_Problem description:_
Every line below that holds the word "nodes" must be listed.

::: Data :::

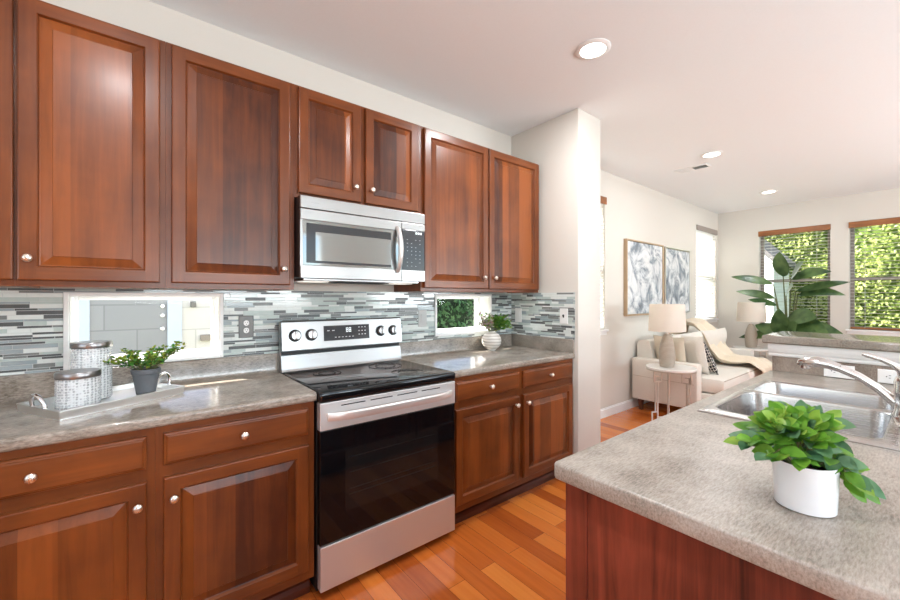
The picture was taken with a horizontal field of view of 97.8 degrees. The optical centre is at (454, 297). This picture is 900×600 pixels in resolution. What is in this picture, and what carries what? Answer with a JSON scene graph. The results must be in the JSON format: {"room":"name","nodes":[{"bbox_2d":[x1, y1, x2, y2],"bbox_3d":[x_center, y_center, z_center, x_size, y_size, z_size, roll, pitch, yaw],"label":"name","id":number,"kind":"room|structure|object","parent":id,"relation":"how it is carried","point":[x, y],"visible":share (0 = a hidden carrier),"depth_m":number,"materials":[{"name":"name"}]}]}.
{"room":"kitchen","nodes":[
{"label":"kitchen","id":0,"kind":"room"},
{"bbox_2d":[0,0,717,408],"bbox_3d":[0.560,-0.041,3.601,10.070,2.736,0.180,0,0,-39],"label":"wall","id":1,"kind":"structure","parent":0,"point":[634,211],"depth_m":3.20,"materials":[{"name":"white paint"}]},
{"bbox_2d":[0,0,28,287],"bbox_3d":[-1.833,-0.554,1.331,0.514,1.028,0.350,0,0,-39],"label":"upper cabinet","id":2,"kind":"object","parent":1,"relation":"attached to","point":[7,7],"visible":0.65,"depth_m":1.35,"materials":[{"name":"brown wood"}]},
{"bbox_2d":[15,0,164,288],"bbox_3d":[-1.458,-0.554,1.613,0.424,1.028,0.382,0,0,-39],"label":"upper cabinet","id":3,"kind":"object","parent":1,"relation":"attached to","point":[90,92],"visible":1,"depth_m":1.47,"materials":[{"name":"brown wood"}]},
{"bbox_2d":[63,292,222,369],"bbox_3d":[-1.491,0.142,1.927,0.594,0.332,0.181,0,0,-39],"label":"window","id":4,"kind":"structure","parent":1,"relation":"in","point":[70,299],"depth_m":1.90,"materials":[{"name":"white plastic"}]},
{"bbox_2d":[164,42,293,290],"bbox_3d":[-1.091,-0.554,1.908,0.518,1.028,0.382,0,0,-39],"label":"upper cabinet","id":5,"kind":"object","parent":1,"relation":"attached to","point":[229,127],"visible":0.99,"depth_m":1.76,"materials":[{"name":"brown wood"}]},
{"bbox_2d":[0,288,510,375],"bbox_3d":[-0.936,0.136,2.275,3.676,0.352,0.007,0,0,-39],"label":"tiled wall","id":6,"kind":"structure","parent":1,"relation":"attached to","point":[31,319],"depth_m":2.12,"materials":[{"name":"tile"}]},
{"bbox_2d":[239,316,253,337],"bbox_3d":[-1.122,0.155,2.114,0.072,0.118,0.007,0,0,-39],"label":"wall outlet","id":7,"kind":"object","parent":6,"relation":"attached to","point":[246,323],"visible":1,"depth_m":2.11,"materials":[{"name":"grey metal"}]},
{"bbox_2d":[418,310,426,326],"bbox_3d":[-0.231,0.147,2.830,0.072,0.118,0.010,0,0,-39],"label":"wall outlet","id":8,"kind":"object","parent":6,"relation":"attached to","point":[422,314],"visible":1,"depth_m":2.83,"materials":[{"name":"white plastic"}]},
{"bbox_2d":[294,84,420,213],"bbox_3d":[-0.594,-0.786,2.309,0.759,0.564,0.382,0,0,-39],"label":"upper cabinet","id":9,"kind":"object","parent":1,"relation":"attached to","point":[345,151],"visible":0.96,"depth_m":2.14,"materials":[{"name":"brown wood"}]},
{"bbox_2d":[294,195,424,284],"bbox_3d":[-0.571,-0.291,2.266,0.731,0.420,0.458,0,0,-39],"label":"microwave","id":10,"kind":"object","parent":9,"relation":"attached to","point":[336,242],"visible":0.99,"depth_m":2.09,"materials":[{"name":"silver metal"}]},
{"bbox_2d":[435,294,491,335],"bbox_3d":[0.026,0.129,3.150,0.579,0.314,0.181,0,0,-39],"label":"window","id":11,"kind":"structure","parent":1,"relation":"in","point":[482,302],"depth_m":3.21,"materials":[{"name":"white plastic"}]},
{"bbox_2d":[394,126,538,292],"bbox_3d":[0.143,-0.554,2.903,1.132,1.028,0.382,0,0,-39],"label":"upper cabinet","id":12,"kind":"object","parent":1,"relation":"attached to","point":[480,204],"visible":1,"depth_m":2.70,"materials":[{"name":"brown wood"}]},
{"bbox_2d":[600,196,606,328],"bbox_3d":[1.327,-0.388,4.127,0.877,1.457,0.081,0,0,-39],"label":"window blind","id":13,"kind":"object","parent":1,"relation":"attached to","point":[603,200],"visible":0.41,"depth_m":4.36,"materials":[{"name":"white"}]},
{"bbox_2d":[600,329,608,334],"bbox_3d":[1.304,-0.350,4.156,0.935,1.525,0.170,0,0,-39],"label":"window","id":14,"kind":"structure","parent":1,"relation":"in","point":[602,331],"depth_m":4.34,"materials":[{"name":"white plastic"}]},
{"bbox_2d":[600,398,649,418],"bbox_3d":[2.580,1.278,5.104,4.738,0.100,0.015,0,0,-39],"label":"baseboard","id":15,"kind":"structure","parent":1,"relation":"attached to","point":[608,411],"depth_m":4.55,"materials":[{"name":"white paint"}]},
{"bbox_2d":[624,238,663,315],"bbox_3d":[2.383,-0.241,4.925,0.970,0.913,0.043,0,0,-39],"label":"painting","id":16,"kind":"object","parent":1,"relation":"attached to","point":[643,261],"visible":0.81,"depth_m":4.86,"materials":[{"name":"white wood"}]},
{"bbox_2d":[664,246,689,312],"bbox_3d":[3.123,-0.236,5.521,0.830,0.903,0.043,0,0,-39],"label":"painting","id":17,"kind":"object","parent":1,"relation":"attached to","point":[676,261],"visible":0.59,"depth_m":5.51,"materials":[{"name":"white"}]},
{"bbox_2d":[696,230,718,322],"bbox_3d":[3.984,-0.355,6.316,0.920,1.515,0.170,0,0,-39],"label":"window","id":18,"kind":"structure","parent":1,"relation":"in","point":[709,320],"depth_m":6.49,"materials":[{"name":"white plastic"}]},
{"bbox_2d":[696,225,717,318],"bbox_3d":[4.007,-0.393,6.288,0.862,1.447,0.081,0,0,-39],"label":"window blind","id":19,"kind":"object","parent":18,"relation":"attached to","point":[704,241],"visible":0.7,"depth_m":6.30,"materials":[{"name":"white plastic"}]},
{"bbox_2d":[294,401,680,599],"bbox_3d":[2.239,1.357,1.518,10.070,0.060,5.530,0,0,-39],"label":"floor","id":20,"kind":"structure","parent":0,"point":[515,548],"depth_m":1.99,"materials":[{"name":"brown wood"}]},
{"bbox_2d":[0,428,154,599],"bbox_3d":[-1.464,0.890,1.415,0.596,0.874,0.672,0,0,-39],"label":"base cabinet","id":21,"kind":"object","parent":20,"relation":"on","point":[77,518],"visible":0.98,"depth_m":1.25,"materials":[{"name":"brown wood"}]},
{"bbox_2d":[155,401,313,599],"bbox_3d":[-1.015,0.890,1.777,0.556,0.874,0.672,0,0,-39],"label":"base cabinet","id":22,"kind":"object","parent":20,"relation":"on","point":[234,494],"visible":0.97,"depth_m":1.52,"materials":[{"name":"brown wood"}]},
{"bbox_2d":[0,353,316,452],"bbox_3d":[-1.427,0.383,1.467,1.597,0.142,0.642,0,0,-39],"label":"countertop","id":23,"kind":"structure","parent":22,"relation":"on","point":[214,387],"depth_m":1.58,"materials":[{"name":"grey stone"}]},
{"bbox_2d":[16,372,184,419],"bbox_3d":[-1.379,0.373,1.564,0.285,0.081,0.441,0,0,22],"label":"serving tray","id":24,"kind":"object","parent":23,"relation":"on","point":[122,395],"visible":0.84,"depth_m":1.47,"materials":[{"name":"silver metal"}]},
{"bbox_2d":[54,368,101,409],"bbox_3d":[-1.384,0.336,1.445,0.128,0.134,0.128,0,0,-39],"label":"glass jar","id":25,"kind":"object","parent":24,"relation":"on","point":[68,379],"visible":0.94,"depth_m":1.41,"materials":[{"name":"white"}]},
{"bbox_2d":[70,340,112,399],"bbox_3d":[-1.453,0.289,1.573,0.128,0.228,0.128,0,0,-39],"label":"glass jar","id":26,"kind":"object","parent":24,"relation":"on","point":[92,349],"visible":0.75,"depth_m":1.54,"materials":[{"name":"white"}]},
{"bbox_2d":[103,341,186,394],"bbox_3d":[-1.295,0.294,1.655,0.196,0.218,0.257,0,0,18],"label":"potted plant","id":27,"kind":"object","parent":24,"relation":"on","point":[145,379],"visible":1,"depth_m":1.62,"materials":[{"name":"green plant"}]},
{"bbox_2d":[279,317,454,592],"bbox_3d":[-0.476,0.729,2.172,0.760,1.198,0.684,0,0,-39],"label":"electric range","id":28,"kind":"object","parent":20,"relation":"on","point":[384,424],"visible":0.98,"depth_m":1.96,"materials":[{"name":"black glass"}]},
{"bbox_2d":[283,360,454,401],"bbox_3d":[-0.472,0.432,2.167,0.760,0.044,0.587,0,0,-39],"label":"cooktop","id":29,"kind":"object","parent":28,"relation":"in","point":[351,382],"depth_m":2.05,"materials":[{"name":"black glass"}]},
{"bbox_2d":[317,403,454,546],"bbox_3d":[-0.304,0.835,1.958,0.754,0.502,0.036,0,0,-39],"label":"oven","id":30,"kind":"object","parent":28,"relation":"in","point":[373,473],"depth_m":1.90,"materials":[{"name":"black glass"}]},
{"bbox_2d":[327,390,451,421],"bbox_3d":[-0.278,0.523,1.923,0.690,0.036,0.048,0,0,-39],"label":"handle","id":31,"kind":"object","parent":28,"relation":"in","point":[396,403],"depth_m":1.88,"materials":[{"name":"silver metal"}]},
{"bbox_2d":[453,359,572,523],"bbox_3d":[0.256,0.890,2.801,1.156,0.874,0.672,0,0,-39],"label":"base cabinet","id":32,"kind":"object","parent":20,"relation":"on","point":[512,426],"visible":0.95,"depth_m":2.49,"materials":[{"name":"brown wood"}]},
{"bbox_2d":[399,334,574,377],"bbox_3d":[0.244,0.383,2.814,1.160,0.142,0.642,0,0,-39],"label":"countertop","id":33,"kind":"structure","parent":32,"relation":"on","point":[466,356],"depth_m":2.87,"materials":[{"name":"grey stone"}]},
{"bbox_2d":[477,311,511,350],"bbox_3d":[0.313,0.258,3.114,0.364,0.311,0.172,0,0,-39],"label":"flower vase","id":34,"kind":"object","parent":33,"relation":"on","point":[491,340],"visible":1,"depth_m":3.07,"materials":[{"name":"ceramic"}]},
{"bbox_2d":[646,363,696,420],"bbox_3d":[2.264,1.025,4.116,0.474,0.605,0.474,0,0,-9],"label":"side table","id":35,"kind":"object","parent":20,"relation":"on","point":[655,367],"visible":0.77,"depth_m":4.07,"materials":[{"name":"white stone"}]},
{"bbox_2d":[648,304,685,367],"bbox_3d":[2.216,0.395,4.104,0.352,0.655,0.352,0,0,-39],"label":"table lamp","id":36,"kind":"object","parent":35,"relation":"on","point":[666,318],"visible":1,"depth_m":4.00,"materials":[{"name":"beige fabric"}]},
{"bbox_2d":[632,328,762,409],"bbox_3d":[3.187,0.873,4.973,2.018,0.908,0.920,0,0,-39],"label":"sofa","id":37,"kind":"object","parent":20,"relation":"on","point":[703,385],"visible":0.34,"depth_m":4.52,"materials":[{"name":"beige fabric"}]},
{"bbox_2d":[653,335,685,361],"bbox_3d":[2.489,0.647,4.539,0.146,0.414,0.402,0,0,-21],"label":"throw pillow","id":38,"kind":"object","parent":37,"relation":"on","point":[678,342],"visible":0.4,"depth_m":4.39,"materials":[{"name":"fabric"}]},
{"bbox_2d":[671,331,702,337],"bbox_3d":[2.782,0.642,4.787,0.848,0.446,0.262,0,0,-39],"label":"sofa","id":39,"kind":"object","parent":37,"relation":"on","point":[694,334],"depth_m":4.77,"materials":[{"name":"beige fabric"}]},
{"bbox_2d":[669,333,709,374],"bbox_3d":[2.698,0.640,4.535,0.180,0.427,0.461,0,0,-17],"label":"throw pillow","id":40,"kind":"object","parent":37,"relation":"on","point":[695,352],"visible":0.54,"depth_m":4.37,"materials":[{"name":"beige fabric"}]},
{"bbox_2d":[703,341,718,374],"bbox_3d":[2.870,0.652,4.588,0.214,0.402,0.483,0,0,10],"label":"throw pillow","id":41,"kind":"object","parent":37,"relation":"on","point":[712,366],"visible":0.28,"depth_m":4.38,"materials":[{"name":"black fabric"}]},
{"bbox_2d":[702,328,726,358],"bbox_3d":[3.456,0.642,5.331,0.848,0.446,0.262,0,0,-39],"label":"cushion","id":42,"kind":"object","parent":37,"relation":"on","point":[713,337],"depth_m":5.17,"materials":[{"name":"beige fabric"}]},
{"bbox_2d":[668,318,771,372],"bbox_3d":[3.471,0.651,5.128,1.234,0.747,0.668,0,0,34],"label":"throw blanket","id":43,"kind":"object","parent":37,"relation":"on","point":[723,354],"visible":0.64,"depth_m":5.04,"materials":[{"name":"beige fabric"}]},
{"bbox_2d":[702,367,748,393],"bbox_3d":[2.913,0.939,4.624,0.858,0.173,0.720,0,0,-39],"label":"seat cushion","id":44,"kind":"object","parent":37,"relation":"on","point":[713,383],"depth_m":4.24,"materials":[{"name":"beige fabric"}]},
{"bbox_2d":[713,359,762,378],"bbox_3d":[3.588,0.939,5.168,0.858,0.173,0.720,0,0,-39],"label":"seat cushion","id":45,"kind":"object","parent":37,"relation":"on","point":[753,371],"depth_m":4.85,"materials":[{"name":"beige fabric"}]},
{"bbox_2d":[566,483,835,599],"bbox_3d":[1.376,0.891,1.209,1.958,0.873,1.072,0,0,-39],"label":"base cabinet","id":46,"kind":"object","parent":20,"relation":"on","point":[614,552],"visible":0.22,"depth_m":0.85,"materials":[{"name":"brown wood"}]},
{"bbox_2d":[554,371,899,599],"bbox_3d":[1.372,0.433,1.182,1.998,0.040,1.115,0,0,-39],"label":"countertop","id":47,"kind":"structure","parent":46,"relation":"on","point":[675,470],"depth_m":0.81,"materials":[{"name":"grey stone"}]},
{"bbox_2d":[697,380,899,451],"bbox_3d":[1.386,0.501,1.478,0.835,0.190,0.562,0,0,-39],"label":"sink","id":48,"kind":"object","parent":47,"relation":"in","point":[871,416],"visible":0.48,"depth_m":1.58,"materials":[{"name":"grey metal"}]},
{"bbox_2d":[723,399,886,517],"bbox_3d":[0.673,0.310,0.776,0.261,0.205,0.199,0,0,17],"label":"potted plant","id":49,"kind":"object","parent":47,"relation":"on","point":[809,460],"visible":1,"depth_m":0.75,"materials":[{"name":"green plant"}]},
{"bbox_2d":[797,352,899,426],"bbox_3d":[1.410,0.297,1.392,0.230,0.217,0.306,0,0,-39],"label":"faucet","id":50,"kind":"object","parent":47,"relation":"on","point":[892,400],"visible":1,"depth_m":1.35,"materials":[{"name":"silver metal"}]},
{"bbox_2d":[732,345,767,358],"bbox_3d":[4.326,1.025,5.725,0.474,0.605,0.474,0,0,11],"label":"side table","id":51,"kind":"object","parent":20,"relation":"on","point":[759,349],"visible":0.32,"depth_m":5.60,"materials":[{"name":"beige wood"}]},
{"bbox_2d":[736,302,766,347],"bbox_3d":[4.311,0.395,5.712,0.352,0.655,0.352,0,0,-39],"label":"table lamp","id":52,"kind":"object","parent":51,"relation":"on","point":[751,312],"visible":0.98,"depth_m":5.64,"materials":[{"name":"beige ceramic"}]},
{"bbox_2d":[732,252,848,338],"bbox_3d":[4.575,0.350,5.397,0.502,1.955,1.247,0,0,-24],"label":"leafy plant","id":53,"kind":"object","parent":20,"relation":"on","point":[801,319],"visible":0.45,"depth_m":5.35,"materials":[{"name":"green plant"}]},
{"bbox_2d":[148,0,899,213],"bbox_3d":[2.239,-1.468,1.518,10.070,0.120,5.530,0,0,-39],"label":"ceiling","id":54,"kind":"structure","parent":0,"point":[800,99],"depth_m":2.43,"materials":[{"name":"white paint"}]},
{"bbox_2d":[575,38,610,59],"bbox_3d":[0.782,-1.403,2.224,0.192,0.010,0.192,0,0,-39],"label":"recessed light","id":55,"kind":"object","parent":54,"relation":"in","point":[595,48],"visible":1,"depth_m":2.21,"materials":[{"name":"white paint"}]},
{"bbox_2d":[674,163,711,173],"bbox_3d":[2.589,-1.405,4.279,0.150,0.007,0.330,0,0,-39],"label":"ceiling vent","id":56,"kind":"object","parent":54,"relation":"in","point":[706,165],"visible":1,"depth_m":4.26,"materials":[{"name":"white metal"}]},
{"bbox_2d":[700,150,723,157],"bbox_3d":[2.518,-1.403,3.849,0.192,0.010,0.192,0,0,-39],"label":"recessed light","id":57,"kind":"object","parent":54,"relation":"in","point":[711,154],"visible":1,"depth_m":3.84,"materials":[{"name":"white paint"}]},
{"bbox_2d":[760,190,777,193],"bbox_3d":[4.163,-1.403,5.210,0.192,0.010,0.192,0,0,-39],"label":"recessed light","id":58,"kind":"object","parent":54,"relation":"in","point":[766,191],"visible":1,"depth_m":5.19,"materials":[{"name":"white paint"}]},
{"bbox_2d":[512,108,599,453],"bbox_3d":[0.823,-0.041,3.266,0.306,2.736,0.671,0,0,-39],"label":"wall","id":59,"kind":"structure","parent":0,"point":[565,148],"depth_m":3.01,"materials":[{"name":"white paint"}]},
{"bbox_2d":[511,292,574,339],"bbox_3d":[0.695,0.136,3.174,0.008,0.352,0.636,0,0,-39],"label":"tiled wall","id":60,"kind":"structure","parent":59,"relation":"attached to","point":[540,311],"depth_m":3.15,"materials":[{"name":"tile"}]},
{"bbox_2d":[515,308,521,321],"bbox_3d":[0.540,0.147,3.351,0.010,0.118,0.072,0,0,-39],"label":"wall outlet","id":61,"kind":"object","parent":60,"relation":"attached to","point":[518,311],"visible":1,"depth_m":3.35,"materials":[{"name":"white plastic"}]},
{"bbox_2d":[560,308,567,323],"bbox_3d":[0.827,0.140,2.991,0.016,0.118,0.072,0,0,-39],"label":"light switch","id":62,"kind":"object","parent":60,"relation":"attached to","point":[563,311],"visible":1,"depth_m":2.99,"materials":[{"name":"white plastic"}]},
{"bbox_2d":[718,188,899,361],"bbox_3d":[6.110,-0.041,4.620,0.150,2.736,5.200,0,0,-39],"label":"wall","id":63,"kind":"structure","parent":0,"point":[739,246],"depth_m":5.95,"materials":[{"name":"white paint"}]},
{"bbox_2d":[761,230,829,324],"bbox_3d":[5.070,-0.270,5.878,0.170,1.525,0.885,0,0,-39],"label":"window","id":64,"kind":"structure","parent":63,"relation":"in","point":[763,239],"depth_m":5.92,"materials":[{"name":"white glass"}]},
{"bbox_2d":[758,224,830,321],"bbox_3d":[5.041,-0.308,5.855,0.081,1.457,0.827,0,0,-39],"label":"window blind","id":65,"kind":"object","parent":64,"relation":"attached to","point":[820,228],"visible":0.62,"depth_m":5.79,"materials":[{"name":"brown wood"}]},
{"bbox_2d":[845,228,899,335],"bbox_3d":[5.701,-0.268,5.096,0.170,1.520,0.885,0,0,-39],"label":"window","id":66,"kind":"structure","parent":63,"relation":"in","point":[852,238],"depth_m":5.38,"materials":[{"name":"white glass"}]},
{"bbox_2d":[849,217,899,330],"bbox_3d":[5.672,-0.305,5.073,0.081,1.452,0.827,0,0,-39],"label":"window blind","id":67,"kind":"object","parent":66,"relation":"attached to","point":[895,220],"visible":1,"depth_m":5.19,"materials":[{"name":"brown wood"}]},
{"bbox_3d":[2.768,0.792,1.177,0.154,1.071,2.835,0,0,-39],"label":"wall","id":68,"kind":"structure","parent":0,"visible":0},
{"bbox_2d":[762,331,899,352],"bbox_3d":[2.825,0.234,1.254,0.450,0.044,2.884,0,0,-39],"label":"countertop","id":69,"kind":"structure","parent":68,"relation":"on","point":[844,341],"depth_m":2.05,"materials":[{"name":"grey stone"}]},
{"bbox_2d":[772,356,893,384],"bbox_3d":[2.699,0.371,1.126,0.018,0.084,2.843,0,0,-39],"label":"bar splash","id":70,"kind":"object","parent":68,"relation":"attached to","point":[782,364],"visible":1,"depth_m":2.09,"materials":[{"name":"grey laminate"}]},
{"bbox_2d":[824,365,854,379],"bbox_3d":[1.968,0.378,2.013,0.007,0.066,0.114,0,0,-39],"label":"wall outlet","id":71,"kind":"object","parent":70,"relation":"attached to","point":[827,372],"visible":0.35,"depth_m":2.02,"materials":[{"name":"white plastic"}]},
{"bbox_2d":[878,369,897,383],"bbox_3d":[2.088,0.378,1.863,0.007,0.066,0.114,0,0,-39],"label":"wall outlet","id":72,"kind":"object","parent":70,"relation":"attached to","point":[884,376],"visible":0.66,"depth_m":1.88,"materials":[{"name":"white plastic"}]},
{"bbox_2d":[884,374,892,379],"bbox_3d":[2.074,0.378,1.877,0.002,0.027,0.029,0,0,-39],"label":"socket","id":73,"kind":"object","parent":72,"relation":"attached to","point":[886,376],"depth_m":1.88,"materials":[{"name":"white plastic"}]},
{"bbox_2d":[768,343,899,365],"bbox_3d":[2.685,0.292,1.125,0.040,0.072,2.858,0,0,-39],"label":"trim","id":74,"kind":"structure","parent":68,"relation":"attached to","point":[783,350],"depth_m":2.02,"materials":[{"name":"white paint"}]},
{"label":"outside","id":75,"kind":"structure","parent":0,"visible":0},
{"bbox_3d":[0.451,1.412,5.966,34.970,0.070,24.000,0,0,-39],"label":"ground","id":76,"kind":"structure","parent":75,"visible":0},
{"bbox_2d":[79,300,210,354],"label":"window","id":77,"kind":"structure","parent":76,"relation":"on","point":[137,325],"depth_m":4.99,"materials":[{"name":"beige"}]},
{"bbox_2d":[190,301,195,306],"bbox_3d":[-3.534,0.087,5.310,0.060,0.080,0.060,0,0,-39],"label":"wall light","id":78,"kind":"object","parent":77,"relation":"attached to","point":[192,303],"depth_m":5.29,"materials":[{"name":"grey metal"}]},
{"bbox_2d":[200,334,210,340],"bbox_3d":[-3.421,0.547,5.401,0.130,0.080,0.060,0,0,-39],"label":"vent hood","id":79,"kind":"object","parent":77,"relation":"attached to","point":[203,337],"depth_m":5.38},
{"bbox_2d":[437,299,473,328],"bbox_3d":[-0.293,0.053,7.562,5.219,2.776,1.280,0,0,-39],"label":"shrub","id":80,"kind":"object","parent":76,"relation":"on","point":[451,313],"visible":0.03,"depth_m":7.40,"materials":[{"name":"green plant"}]},
{"bbox_2d":[696,239,795,322],"bbox_3d":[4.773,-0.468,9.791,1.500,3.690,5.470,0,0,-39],"label":"house","id":81,"kind":"structure","parent":76,"relation":"on","point":[772,275],"depth_m":7.58,"materials":[{"name":"white"}]},
{"bbox_2d":[765,223,899,327],"bbox_3d":[9.340,-0.799,6.707,1.360,4.466,7.364,0,0,-39],"label":"hedge","id":82,"kind":"object","parent":76,"relation":"on","point":[868,287],"visible":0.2,"depth_m":7.71,"materials":[{"name":"green plant"}]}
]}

:::

_Completed exercise:_
The picture was taken with a horizontal field of view of 97.8 degrees. The optical centre is at (454, 297). This picture is 900×600 pixels in resolution. What is in this picture, and what carries what? Answer with a JSON scene graph. The results must be in the JSON format: {"room":"name","nodes":[{"bbox_2d":[x1, y1, x2, y2],"bbox_3d":[x_center, y_center, z_center, x_size, y_size, z_size, roll, pitch, yaw],"label":"name","id":number,"kind":"room|structure|object","parent":id,"relation":"how it is carried","point":[x, y],"visible":share (0 = a hidden carrier),"depth_m":number,"materials":[{"name":"name"}]}]}.
{"room":"kitchen","nodes":[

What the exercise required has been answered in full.